TO DO ->
Give the data again exactly, without its images.

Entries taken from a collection

☆ ☆ ☆ ☆

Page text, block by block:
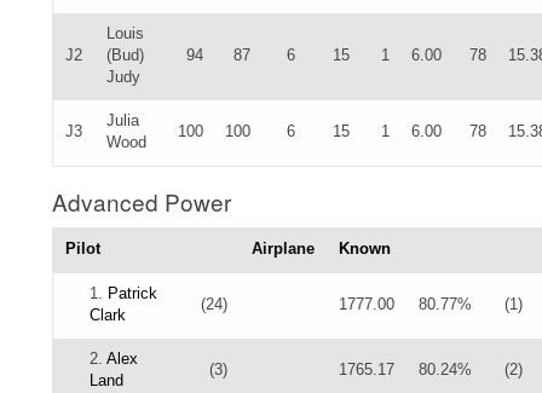
J2
Louis
(Bud)
Judy
94 87 6 15 1 6.00 78
J3
Julia
Wood
100 100 6 15 1 6.00 78
Advanced Power
Pilot Airplane Known
1. Patrick
Clark
(24) 1777.00 80.77% (1)
2. Alex
Land
(3) 1765.17 80.24% (2)
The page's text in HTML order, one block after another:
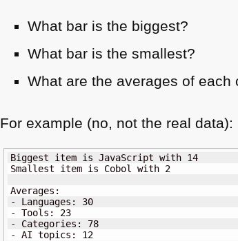
What bar is the biggest?
What bar is the smallest?
What are the averages of each
For example (no, not the real data):
Biggest item is JavaScript with 14
Smallest item is Cobol with 2
Averages:
- Languages: 30
- Tools: 23
- Categories: 78
- AI topics: 12
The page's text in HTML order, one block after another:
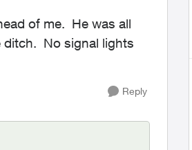
of me. He was all
ditch. No signal lights
Reply
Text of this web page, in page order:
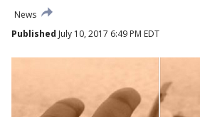
News
Published July 10, 2017 6:49 PM EDT
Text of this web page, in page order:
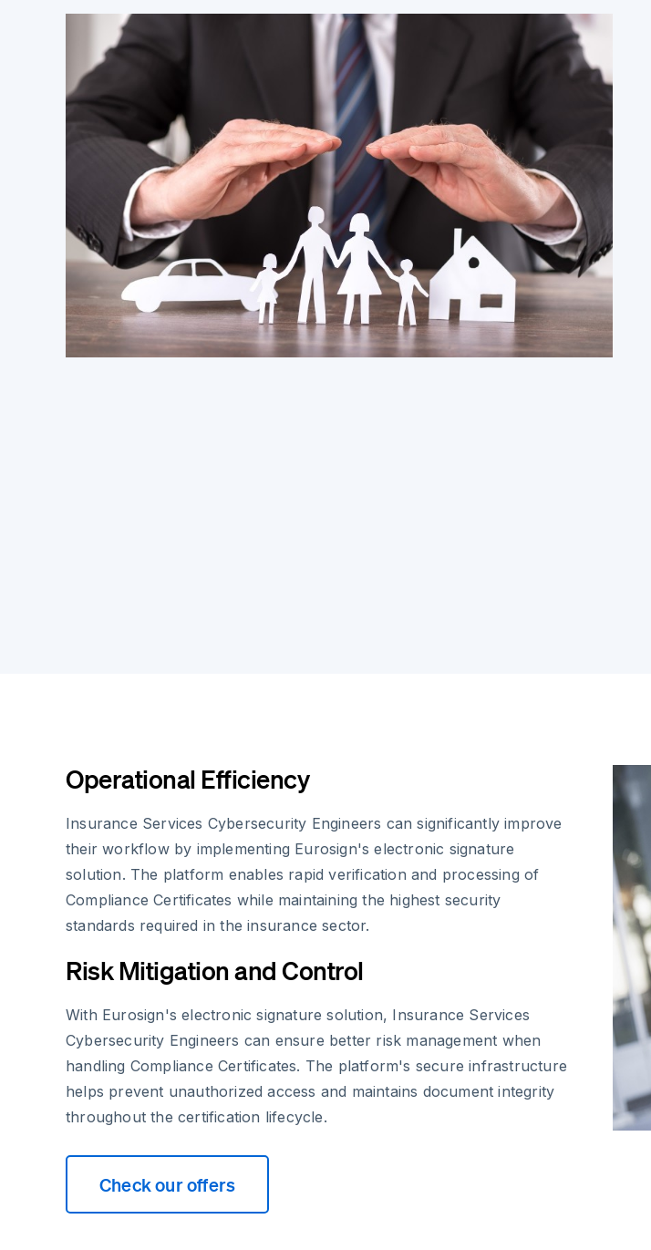
Operational Efficiency
Insurance Services Cybersecurity Engineers can significantly improve
their workflow by implementing Eurosign's electronic signature
solution. The platform enables rapid verification and processing of
Compliance Certificates while maintaining the highest security
standards required in the insurance sector.
Risk Mitigation and Control
With Eurosign's electronic signature solution, Insurance Services
Cybersecurity Engineers can ensure better risk management when
handling Compliance Certificates. The platform's secure infrastructure
helps prevent unauthorized access and maintains document integrity
throughout the certification lifecycle.
Check our offers
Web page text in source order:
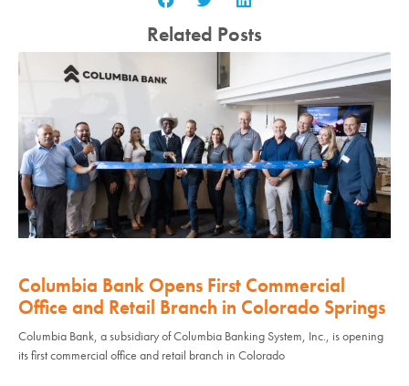
Related Posts
Columbia Bank Opens First Commercial
Office and Retail Branch in Colorado Springs
Columbia Bank, a subsidiary of Columbia Banking System, Inc., is opening
its first commercial office and retail branch in Colorado
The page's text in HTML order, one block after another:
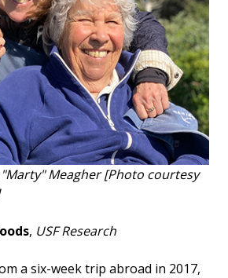
Meagher [Photo courtesy
, USF Research
a six-week trip abroad in 2017,
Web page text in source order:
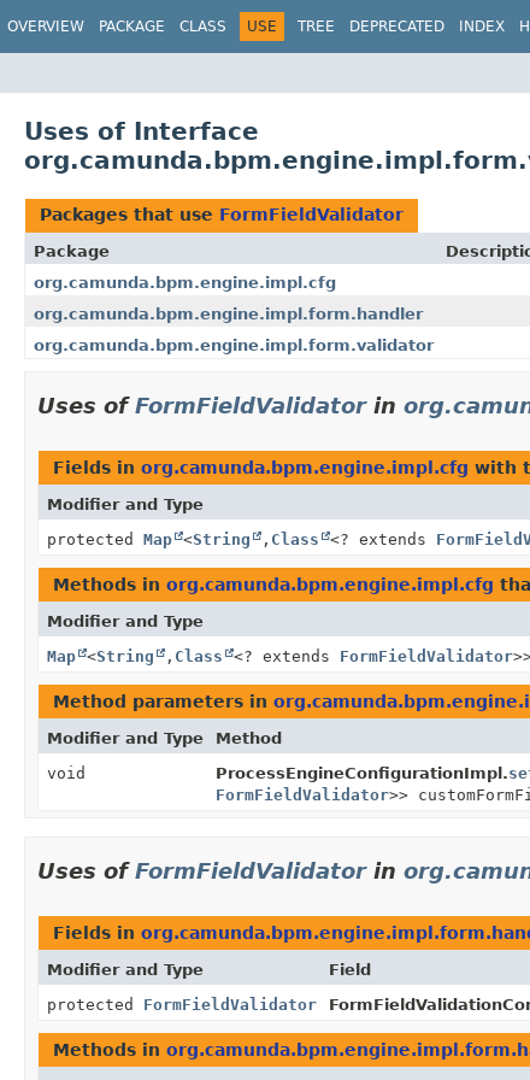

☆ ☆ ☆ ☆

WRITTEN SOLUTION ->
Page text, block by block:
J2
Louis
(Bud)
Judy
94 87 6 15 1 6.00 78
J3
Julia
Wood
100 100 6 15 1 6.00 78
Advanced Power
Pilot Airplane Known
1. Patrick
Clark
(24) 1777.00 80.77% (1)
2. Alex
Land
(3) 1765.17 80.24% (2)
The page's text in HTML order, one block after another:
What bar is the biggest?
What bar is the smallest?
What are the averages of each
For example (no, not the real data):
Biggest item is JavaScript with 14
Smallest item is Cobol with 2
Averages:
- Languages: 30
- Tools: 23
- Categories: 78
- AI topics: 12
The page's text in HTML order, one block after another:
of me. He was all
ditch. No signal lights
Reply
Text of this web page, in page order:
News
Published July 10, 2017 6:49 PM EDT
Text of this web page, in page order:
Operational Efficiency
Insurance Services Cybersecurity Engineers can significantly improve
their workflow by implementing Eurosign's electronic signature
solution. The platform enables rapid verification and processing of
Compliance Certificates while maintaining the highest security
standards required in the insurance sector.
Risk Mitigation and Control
With Eurosign's electronic signature solution, Insurance Services
Cybersecurity Engineers can ensure better risk management when
handling Compliance Certificates. The platform's secure infrastructure
helps prevent unauthorized access and maintains document integrity
throughout the certification lifecycle.
Check our offers
Web page text in source order:
Related Posts
Columbia Bank Opens First Commercial
Office and Retail Branch in Colorado Springs
Columbia Bank, a subsidiary of Columbia Banking System, Inc., is opening
its first commercial office and retail branch in Colorado
The page's text in HTML order, one block after another:
Meagher [Photo courtesy
, USF Research
a six-week trip abroad in 2017,
Web page text in source order:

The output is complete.